(dailynews.com) Echoing his campaign promises, Los Angeles County Sheriff-elect Alex Villanueva said Wednesday that he will move to replace most of the agency’s top command staff on “day one.”

The retired sheriff’s lieutenant who beat incumbent Sheriff Jim McDonnell in a major electoral upset said he plans on ousting the current undersheriff — the agency’s second-in-command — all four assistant sheriffs and about eight division chiefs.

“I said I was going to clean house and I meant it so we’re starting with that,”  Villaneuva told the Southern California News Group in a phone interview.

Retired Sheriff’s Cmdr. Ray Leyva will replace the current undersheriff. Retired Sheriff’s Cmdr. Robert Olmsted, Industry Sheriff’s Station Capt. Tim Murakami and Sheriff’s Lt. LaJuana Haselrig are slated to become the new assistant sheriffs.

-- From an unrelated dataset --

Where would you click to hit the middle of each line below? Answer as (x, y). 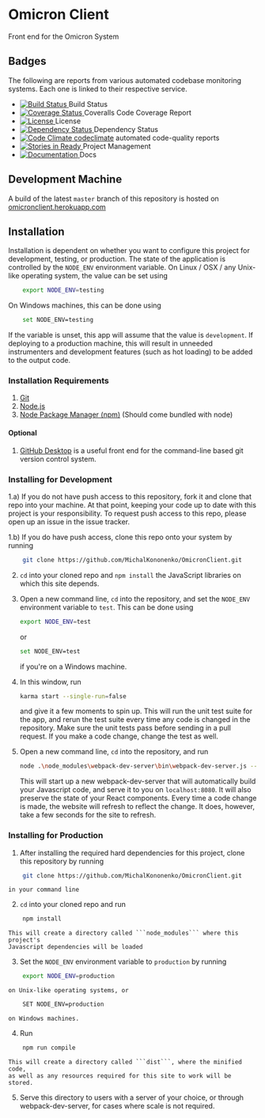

The position of Assistant Sheriff, Chief Financial and Administrative Officer, which was created by McDonnell, will not be filled since it’s “another level of bureaucracy” that is not needed, he said. The agency will revert to having only three assistant sheriffs, he said.

“The expertise we need to reform the department is leadership, ethical decision-making and service to the community,” Villanueva said. “That’s a skill set these people do not possess.”

In addition, two constitutional policing advisors — positions created by McDonnell — will no longer advise the sheriff and their posts will be transferred elsewhere in the county, Villanueva said. Their tasks included providing the sheriff with independent advice and counsel based on relevant law, facts, data and information to enhance internal accountability while ensuring the department complied with constitutional policing.

That announcement has drawn concern from some civil rights advocates, who say these advisors are key in helping to usher in reforms.

But Villanueva said there still will be people who will provide that advice in some capacity, and suggested it could occur through the agency’s soon-to-be-created “truth and reconciliation process.” That will involve a committee that will review “wrongful convictions and wrongful terminations” of deputies.

Danny Leserman, a spokesman for Villanueva, said these roughly 15 people being ousted from the top is just the beginning.

“There’s going to be more,” he said.

Villanueva said he also plans on ousting a couple of non-sworn “political appointments,” including a strategic communications director.

Carol Lin, who is losing that post, said Wednesday that she will soon be working with Sachi A. Hamai, the county’s chief executive, “in a role yet to be defined.”

Patti Giggans, chair of the Sheriff’s Civilian Oversight Commission, said it’s the incoming sheriff’s prerogative to put the people he wants in place.

But she hoped they will recognize the progress the department has made with the commission toward helping the families of those killed by deputies and the expansion of mental health evaluation teams.

“I’m hoping there’s some kind of transition so that new people understand the work of the (commission), our oversight role and honor all the recommendations we have made,” she said.